How to complete this task
Lines from the beginning of the data below through the one containing "last November. [118, 133, 265, 155]" are to be printed exactly as they appear.

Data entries
--------------------------------------------------
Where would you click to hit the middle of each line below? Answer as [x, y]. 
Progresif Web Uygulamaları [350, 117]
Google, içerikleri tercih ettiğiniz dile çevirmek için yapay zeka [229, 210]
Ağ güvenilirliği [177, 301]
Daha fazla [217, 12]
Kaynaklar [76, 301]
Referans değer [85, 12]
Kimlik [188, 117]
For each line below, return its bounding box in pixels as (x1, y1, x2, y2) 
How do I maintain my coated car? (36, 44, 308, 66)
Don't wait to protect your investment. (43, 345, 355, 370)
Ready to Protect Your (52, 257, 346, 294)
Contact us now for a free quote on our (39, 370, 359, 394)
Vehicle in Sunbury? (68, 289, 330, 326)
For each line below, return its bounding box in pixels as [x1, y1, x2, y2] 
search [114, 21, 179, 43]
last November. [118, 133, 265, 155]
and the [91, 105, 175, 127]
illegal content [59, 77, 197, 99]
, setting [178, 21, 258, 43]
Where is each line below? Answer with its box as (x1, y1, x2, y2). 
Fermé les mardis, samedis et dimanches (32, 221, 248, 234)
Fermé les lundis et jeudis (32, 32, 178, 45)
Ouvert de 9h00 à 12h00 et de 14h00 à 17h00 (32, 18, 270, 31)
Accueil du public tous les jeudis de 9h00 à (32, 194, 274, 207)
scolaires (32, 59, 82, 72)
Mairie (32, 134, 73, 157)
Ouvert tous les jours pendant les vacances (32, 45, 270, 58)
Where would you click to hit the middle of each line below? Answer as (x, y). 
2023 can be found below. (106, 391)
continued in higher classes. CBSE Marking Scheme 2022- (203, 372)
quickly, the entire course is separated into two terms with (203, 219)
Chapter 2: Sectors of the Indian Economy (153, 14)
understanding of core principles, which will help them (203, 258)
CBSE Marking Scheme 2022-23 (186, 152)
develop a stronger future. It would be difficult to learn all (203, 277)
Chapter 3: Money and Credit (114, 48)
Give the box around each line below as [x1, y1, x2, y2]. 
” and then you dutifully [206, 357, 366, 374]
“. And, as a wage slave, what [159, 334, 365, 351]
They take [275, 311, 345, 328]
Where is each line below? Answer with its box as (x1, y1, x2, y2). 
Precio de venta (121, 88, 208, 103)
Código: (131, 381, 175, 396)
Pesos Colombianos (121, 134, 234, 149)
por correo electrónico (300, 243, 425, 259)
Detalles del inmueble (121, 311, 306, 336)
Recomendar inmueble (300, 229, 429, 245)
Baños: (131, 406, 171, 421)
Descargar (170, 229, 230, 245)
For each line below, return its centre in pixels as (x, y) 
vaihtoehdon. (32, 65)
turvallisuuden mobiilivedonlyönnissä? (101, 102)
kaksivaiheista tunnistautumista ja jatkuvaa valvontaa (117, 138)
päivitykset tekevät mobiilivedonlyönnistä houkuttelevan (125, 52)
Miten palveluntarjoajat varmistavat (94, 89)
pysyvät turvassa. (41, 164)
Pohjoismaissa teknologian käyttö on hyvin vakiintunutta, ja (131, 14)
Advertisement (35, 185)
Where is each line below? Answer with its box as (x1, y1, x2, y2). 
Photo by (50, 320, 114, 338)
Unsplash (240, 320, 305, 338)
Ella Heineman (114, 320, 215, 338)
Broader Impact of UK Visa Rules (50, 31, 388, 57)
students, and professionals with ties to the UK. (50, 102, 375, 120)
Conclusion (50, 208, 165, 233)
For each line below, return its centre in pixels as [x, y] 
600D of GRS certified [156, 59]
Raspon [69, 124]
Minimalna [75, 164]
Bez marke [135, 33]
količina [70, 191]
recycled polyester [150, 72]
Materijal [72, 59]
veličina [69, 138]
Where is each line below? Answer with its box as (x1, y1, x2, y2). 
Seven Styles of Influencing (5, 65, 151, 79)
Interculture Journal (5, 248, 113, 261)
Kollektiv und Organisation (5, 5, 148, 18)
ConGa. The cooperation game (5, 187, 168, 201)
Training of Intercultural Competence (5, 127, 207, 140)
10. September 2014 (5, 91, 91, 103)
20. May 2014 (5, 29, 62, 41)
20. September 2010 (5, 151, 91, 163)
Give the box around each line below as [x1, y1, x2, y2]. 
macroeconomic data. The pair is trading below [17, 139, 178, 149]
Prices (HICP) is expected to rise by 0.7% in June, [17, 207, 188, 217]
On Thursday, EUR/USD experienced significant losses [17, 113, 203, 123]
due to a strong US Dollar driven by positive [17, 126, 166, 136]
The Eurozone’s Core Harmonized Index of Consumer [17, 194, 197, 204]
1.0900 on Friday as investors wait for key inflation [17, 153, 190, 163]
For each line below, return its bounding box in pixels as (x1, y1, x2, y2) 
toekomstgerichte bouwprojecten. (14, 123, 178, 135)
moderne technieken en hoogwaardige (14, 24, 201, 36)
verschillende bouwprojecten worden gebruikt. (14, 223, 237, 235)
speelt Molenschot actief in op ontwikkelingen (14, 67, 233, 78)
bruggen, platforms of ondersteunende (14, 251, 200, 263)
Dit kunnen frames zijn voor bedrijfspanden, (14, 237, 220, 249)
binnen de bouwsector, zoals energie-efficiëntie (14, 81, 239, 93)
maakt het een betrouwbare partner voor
--------------------------------------------------
Exercise solution
Where would you click to hit the middle of each line below? Answer as [x, y]. 
Progresif Web Uygulamaları [350, 117]
Google, içerikleri tercih ettiğiniz dile çevirmek için yapay zeka [229, 210]
Ağ güvenilirliği [177, 301]
Daha fazla [217, 12]
Kaynaklar [76, 301]
Referans değer [85, 12]
Kimlik [188, 117]
For each line below, return its bounding box in pixels as (x1, y1, x2, y2) 
How do I maintain my coated car? (36, 44, 308, 66)
Don't wait to protect your investment. (43, 345, 355, 370)
Ready to Protect Your (52, 257, 346, 294)
Contact us now for a free quote on our (39, 370, 359, 394)
Vehicle in Sunbury? (68, 289, 330, 326)
For each line below, return its bounding box in pixels as [x1, y1, x2, y2] 
search [114, 21, 179, 43]
last November. [118, 133, 265, 155]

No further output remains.